Task statement
Among the entries below, the lines from the one with "FABRIC - Mixed Cotton" up to and including the one with "FEATURED TYPES" are to be restated exactly, without pictures.

(Collected data)
____

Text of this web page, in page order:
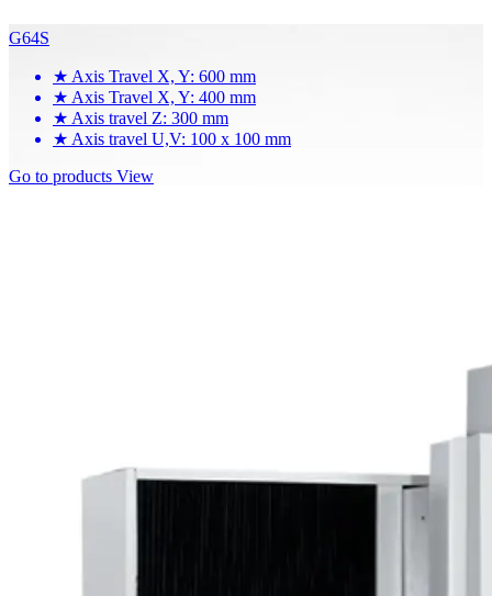
G64S
★ Axis Travel X, Y: 600 mm
★ Axis Travel X, Y: 400 mm
★ Axis travel Z: 300 mm
★ Axis travel U,V: 100 x 100 mm
Go to products View
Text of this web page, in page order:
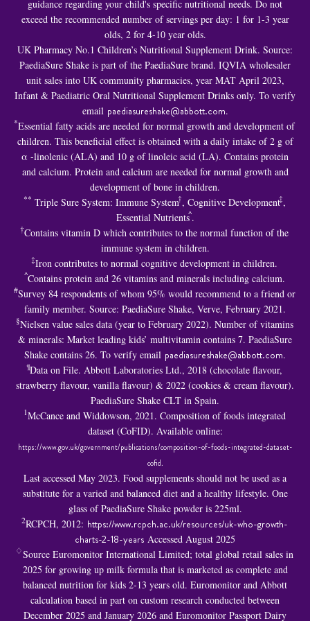
guidance regarding your child's specific nutritional needs. Do not
exceed the recommended number of servings per day: 1 for 1-3 year
olds, 2 for 4-10 year olds.
UK Pharmacy No.1 Children’s Nutritional Supplement Drink. Source:
PaediaSure Shake is part of the PaediaSure brand. IQVIA wholesaler
unit sales into UK community pharmacies, year MAT April 2023,
Infant & Paediatric Oral Nutritional Supplement Drinks only. To verify
email paediasureshake@abbott.com.
*Essential fatty acids are needed for normal growth and development of
children. This beneficial effect is obtained with a daily intake of 2 g of
α -linolenic (ALA) and 10 g of linoleic acid (LA). Contains protein
and calcium. Protein and calcium are needed for normal growth and
development of bone in children.
** Triple Sure System: Immune System†, Cognitive Development‡,
Essential Nutrients^.
†Contains vitamin D which contributes to the normal function of the
immune system in children.
‡Iron contributes to normal cognitive development in children.
^Contains protein and 26 vitamins and minerals including calcium.
#Survey 84 respondents of whom 95% would recommend to a friend or
family member. Source: PaediaSure Shake, Verve, February 2021.
§Nielsen value sales data (year to February 2022). Number of vitamins
& minerals: Market leading kids’ multivitamin contains 7. PaediaSure
Shake contains 26. To verify email paediasureshake@abbott.com.
¶Data on File. Abbott Laboratories Ltd., 2018 (chocolate flavour,
strawberry flavour, vanilla flavour) & 2022 (cookies & cream flavour).
PaediaSure Shake CLT in Spain.
1McCance and Widdowson, 2021. Composition of foods integrated
dataset (CoFID). Available online:
https://www.gov.uk/government/publications/composition-of-foods-integrated-dataset-
cofid.
Last accessed May 2023. Food supplements should not be used as a
substitute for a varied and balanced diet and a healthy lifestyle. One
glass of PaediaSure Shake powder is 225ml.
2RCPCH, 2012: https://www.rcpch.ac.uk/resources/uk-who-growth-
charts-2-18-years Accessed August 2025
♢Source Euromonitor International Limited; total global retail sales in
2025 for growing up milk formula that is marketed as complete and
balanced nutrition for kids 2-13 years old. Euromonitor and Abbott
calculation based in part on custom research conducted between
December 2025 and January 2026 and Euromonitor Passport Dairy
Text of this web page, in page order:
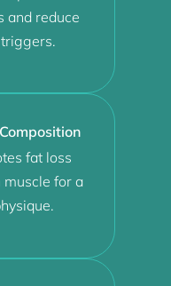
and reduce
fat loss
for a
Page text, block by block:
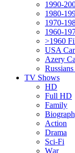
1990-
1980-
1970-
1960-
>1960
USA
Azery
TV Shows
HD
Full HD
Family
Action
Drama
Sci-Fi
Wаr
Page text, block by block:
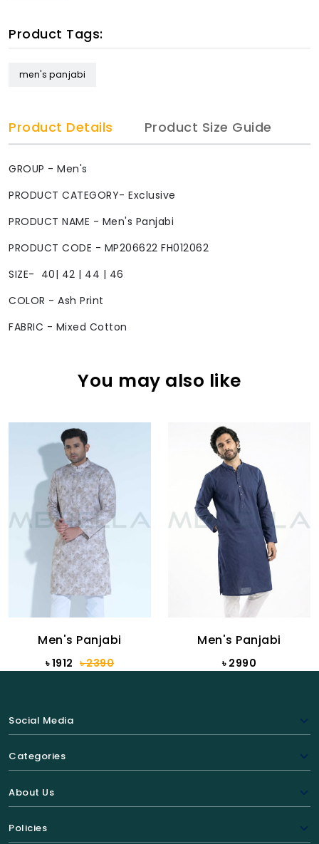
Product Tags:
men's panjabi
Product Details Product Size Guide
GROUP - Men's
PRODUCT CATEGORY- Exclusive
PRODUCT NAME - Men's Panjabi
PRODUCT CODE - MP206622 FH012062
SIZE- 40| 42 | 44 | 46
COLOR - Ash Print
FABRIC - Mixed Cotton
You may also like
Men's Panjabi
৳ 1912 ৳ 2390
Men's Panjabi
৳ 2990
Social Media
Categories
About Us
Policies
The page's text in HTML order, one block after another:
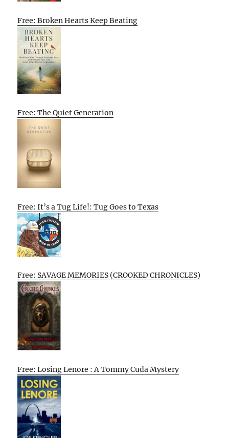
Free: Broken Hearts Keep Beating
Free: The Quiet Generation
Free: It’s a Tug Life!: Tug Goes to Texas
Free: SAVAGE MEMORIES (CROOKED CHRONICLES)
Free: Losing Lenore : A Tommy Cuda Mystery
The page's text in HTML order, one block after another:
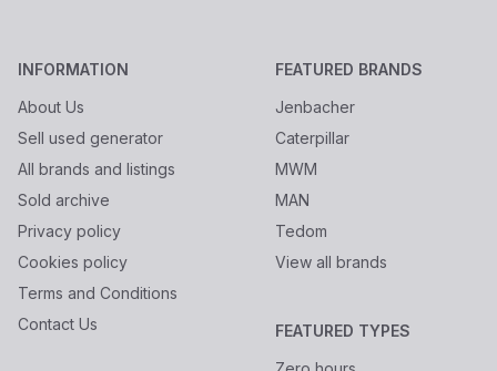
INFORMATION
About Us
Sell used generator
All brands and listings
Sold archive
Privacy policy
Cookies policy
Terms and Conditions
Contact Us
FEATURED BRANDS
Jenbacher
Caterpillar
MWM
MAN
Tedom
View all brands
FEATURED TYPES
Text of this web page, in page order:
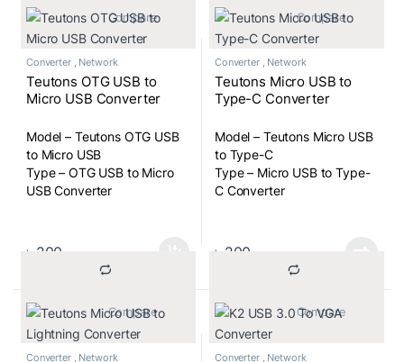
			Compare
			Compare
Converter , Network
Teutons OTG USB to
Micro USB Converter
Model – Teutons OTG USB
to Micro USB
Type – OTG USB to Micro
USB Converter
৳ 200
			Compare
Converter , Network
Teutons Micro USB to
Type-C Converter
Model – Teutons Micro USB
to Type-C
Type – Micro USB to Type-
C Converter
৳ 200
Converter Network Converter Network
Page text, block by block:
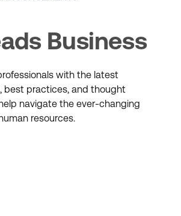
Business
with the latest
best practices, and thought
navigate the ever-changing
resources.
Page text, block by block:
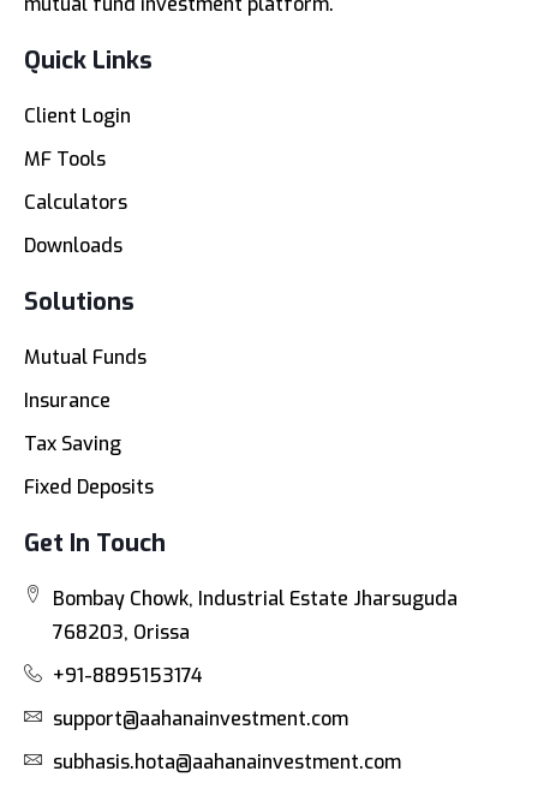
Quick Links
Client Login
MF Tools
Calculators
Downloads
Solutions
Mutual Funds
Insurance
Tax Saving
Fixed Deposits
Get In Touch
Bombay Chowk, Industrial Estate Jharsuguda
768203, Orissa
+91-8895153174
support@aahanainvestment.com
subhasis.hota@aahanainvestment.com
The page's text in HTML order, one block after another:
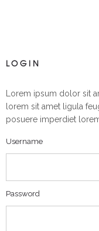
LOGIN
Lorem ipsum dolor sit
lorem sit amet ligula
posuere imperdiet
Username
Password
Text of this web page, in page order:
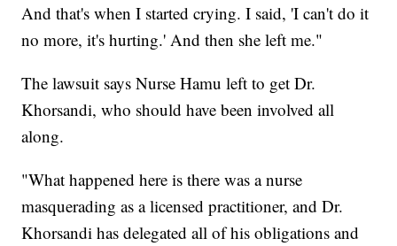
And that's when I started crying. I said, 'I can't do it
no more, it's hurting.' And then she left me."
The lawsuit says Nurse Hamu left to get Dr.
Khorsandi, who should have been involved all
along.
"What happened here is there was a nurse
masquerading as a licensed practitioner, and Dr.
Khorsandi has delegated all of his obligations and
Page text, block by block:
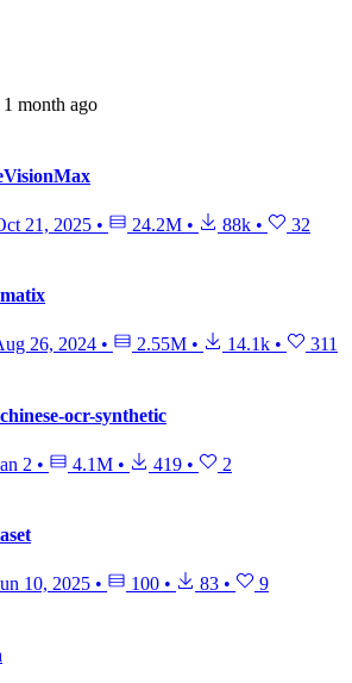
month ago
21, 2025 • 24.2M • 88k • 32
26, 2024 • 2.55M • 14.1k • 311
ocr-synthetic
2 • 4.1M • 419 • 2
10, 2025 • 100 • 83 • 9
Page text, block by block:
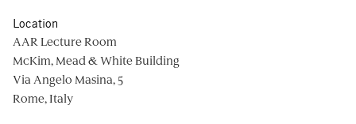
Location
AAR Lecture Room
McKim, Mead & White Building
Via Angelo Masina, 5
Rome, Italy
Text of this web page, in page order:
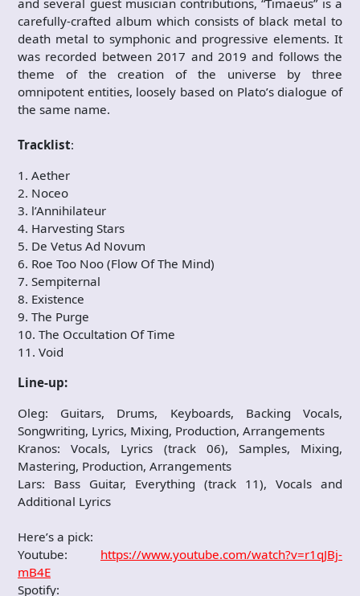
carefully-crafted album which consists of black metal to
death metal to symphonic and progressive elements. It
was recorded between 2017 and 2019 and follows the
theme of the creation of the universe by three
omnipotent entities, loosely based on Plato’s dialogue of
the same name.
Tracklist:
1. Aether
2. Noceo
3. l’Annihilateur
4. Harvesting Stars
5. De Vetus Ad Novum
6. Roe Too Noo (Flow Of The Mind)
7. Sempiternal
8. Existence
9. The Purge
10. The Occultation Of Time
11. Void
Line-up:
Oleg: Guitars, Drums, Keyboards, Backing Vocals,
Songwriting, Lyrics, Mixing, Production, Arrangements
Kranos: Vocals, Lyrics (track 06), Samples, Mixing,
Mastering, Production, Arrangements
Lars: Bass Guitar, Everything (track 11), Vocals and
Additional Lyrics
Here’s a pick:
Youtube: https://www.youtube.com/watch?v=r1qJBj-
mB4E
Spotify:
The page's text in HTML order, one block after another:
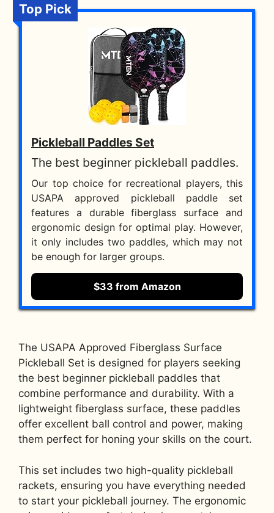
Top Pick
Pickleball Paddles Set
The best beginner pickleball paddles.
Our top choice for recreational players, this
USAPA approved pickleball paddle set
features a durable fiberglass surface and
ergonomic design for optimal play. However,
it only includes two paddles, which may not
be enough for larger groups.
$33 from Amazon
The USAPA Approved Fiberglass Surface
Pickleball Set is designed for players seeking
the best beginner pickleball paddles that
combine performance and durability. With a
lightweight fiberglass surface, these paddles
offer excellent ball control and power, making
them perfect for honing your skills on the court.
This set includes two high-quality pickleball
rackets, ensuring you have everything needed
to start your pickleball journey. The ergonomic
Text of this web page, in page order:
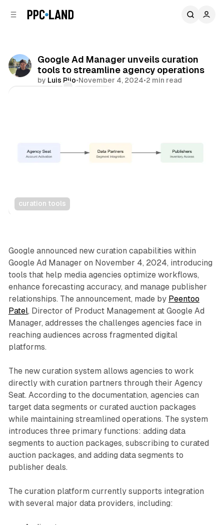
Google Ad Manager unveils curation
tools to streamline agency operations
by Luis Rijo•November 4, 2024•2 min read
curation tools
Display Video
Google announced new curation capabilities within
Google Ad Manager on November 4, 2024, introducing
tools that help media agencies optimize workflows,
enhance forecasting accuracy, and manage publisher
relationships. The announcement, made by Peentoo
Patel, Director of Product Management at Google Ad
Manager, addresses the challenges agencies face in
reaching audiences across fragmented digital
platforms.
The new curation system allows agencies to work
directly with curation partners through their Agency
Seat. According to the documentation, agencies can
target data segments or curated auction packages
while maintaining streamlined operations. The system
introduces three primary functions: adding data
segments to auction packages, subscribing to curated
auction packages, and adding data segments to
publisher deals.
The curation platform currently supports integration
with several major data providers, including:
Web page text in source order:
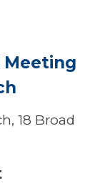
Meeting
18 Broad
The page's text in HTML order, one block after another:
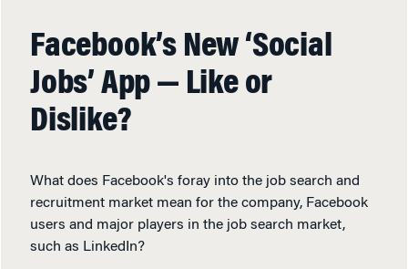
Facebook’s New ‘Social
Jobs’ App — Like or
Dislike?
What does Facebook's foray into the job search and
recruitment market mean for the company, Facebook
users and major players in the job search market,
such as LinkedIn?
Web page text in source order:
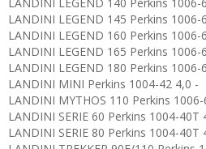
LANDINI LEGEND 145 Perkins 1006-
LANDINI LEGEND 160 Perkins 1006-
LANDINI LEGEND 165 Perkins 1006-
LANDINI LEGEND 180 Perkins 1006-
LANDINI MINI Perkins 1004-42 4,0 -
LANDINI MYTHOS 110 Perkins
LANDINI SERIE 60 Perkins 1004-40T
LANDINI SERIE 80 Perkins 1004-40T
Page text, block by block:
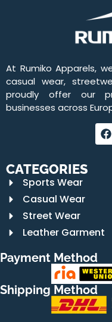
At Rumiko Apparels,
casual wear,
proudly offer our
businesses across
CATEGORIES
Sports Wear
Casual Wear
Street Wear
Leather Garment
Payment Method
Shipping Method
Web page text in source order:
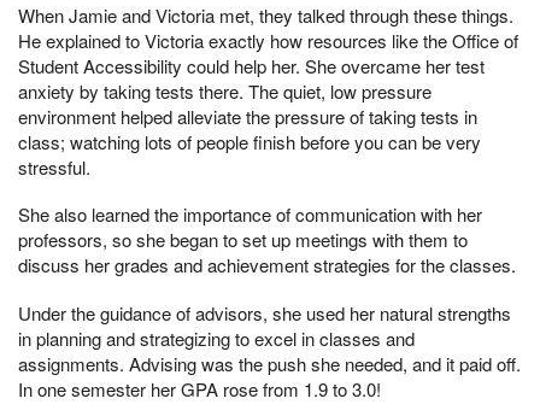
When Jamie and Victoria met, they talked through these things.
He explained to Victoria exactly how resources like the Office of
Student Accessibility could help her. She overcame her test
anxiety by taking tests there. The quiet, low pressure
environment helped alleviate the pressure of taking tests in
class; watching lots of people finish before you can be very
stressful.
She also learned the importance of communication with her
professors, so she began to set up meetings with them to
discuss her grades and achievement strategies for the classes.
Under the guidance of advisors, she used her natural strengths
in planning and strategizing to excel in classes and
assignments. Advising was the push she needed, and it paid off.
In one semester her GPA rose from 1.9 to 3.0!
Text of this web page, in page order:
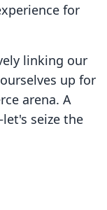
for
linking our
up for
arena. A
seize the
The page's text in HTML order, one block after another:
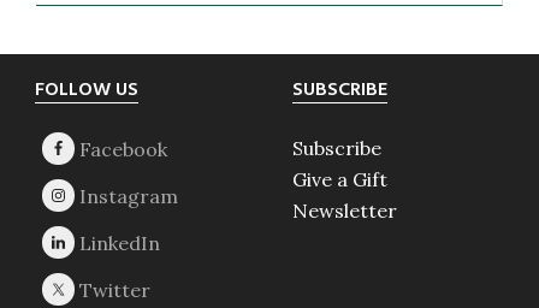
Footer
FOLLOW US SUBSCRIBE
Subscribe
Give a Gift
Newsletter
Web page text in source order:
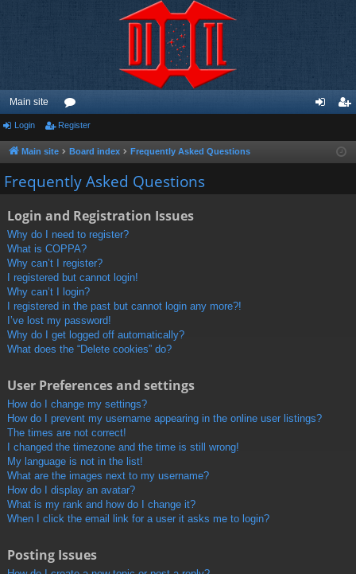
Main site
or
u
m
ist
Login Register
Main site Board index Frequently Asked Questions
Frequently Asked Questions
Login and Registration Issues
Why do I need to register?
What is COPPA?
Why can’t I register?
I registered but cannot login!
Why can’t I login?
I registered in the past but cannot login any more?!
I’ve lost my password!
Why do I get logged off automatically?
What does the “Delete cookies” do?
User Preferences and settings
How do I change my settings?
How do I prevent my username appearing in the online user listings?
The times are not correct!
I changed the timezone and the time is still wrong!
My language is not in the list!
What are the images next to my username?
How do I display an avatar?
What is my rank and how do I change it?
When I click the email link for a user it asks me to login?
Posting Issues
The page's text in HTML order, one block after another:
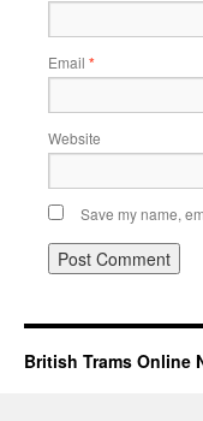
Email *
Website
Save my name,
British Trams Online
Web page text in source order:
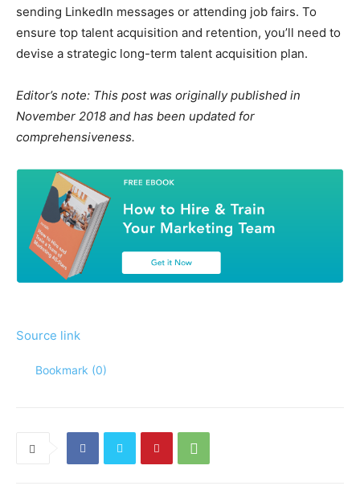
sending LinkedIn messages or attending job fairs. To
ensure top talent acquisition and retention, you’ll need to
devise a strategic long-term talent acquisition plan.
Editor’s note: This post was originally published in
November 2018 and has been updated for
comprehensiveness.
Source link
Bookmark (0)
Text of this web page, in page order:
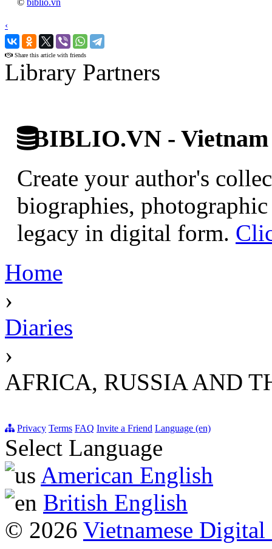
‹
›
Share this article with friends
Library Partners
BIBLIO.VN -
Create your author's
biographies,
legacy in digital form.
Home
›
Diaries
›
AFRICA, RUSSIA AND
Privacy Terms FAQ Invite a Friend Language (en)
Select Language
American English
British English
© 2026 Vietnamese
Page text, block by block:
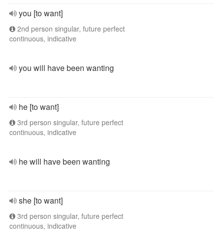
you [to want]
2nd person singular, future perfect
continuous, indicative
you will have been wanting
he [to want]
3rd person singular, future perfect
continuous, indicative
he will have been wanting
she [to want]
3rd person singular, future perfect
continuous, indicative
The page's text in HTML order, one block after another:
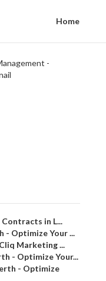
Home
in L...
- Optimize Your ...
Marketing ...
- Optimize Your...
- Optimize

____

Answer below
FABRIC - Mixed Cotton
You may also like
Men's Panjabi
৳ 1912 ৳ 2390
Men's Panjabi
৳ 2990
Social Media
Categories
About Us
Policies
The page's text in HTML order, one block after another:
Free: Broken Hearts Keep Beating
Free: The Quiet Generation
Free: It’s a Tug Life!: Tug Goes to Texas
Free: SAVAGE MEMORIES (CROOKED CHRONICLES)
Free: Losing Lenore : A Tommy Cuda Mystery
The page's text in HTML order, one block after another:
INFORMATION
About Us
Sell used generator
All brands and listings
Sold archive
Privacy policy
Cookies policy
Terms and Conditions
Contact Us
FEATURED BRANDS
Jenbacher
Caterpillar
MWM
MAN
Tedom
View all brands
FEATURED TYPES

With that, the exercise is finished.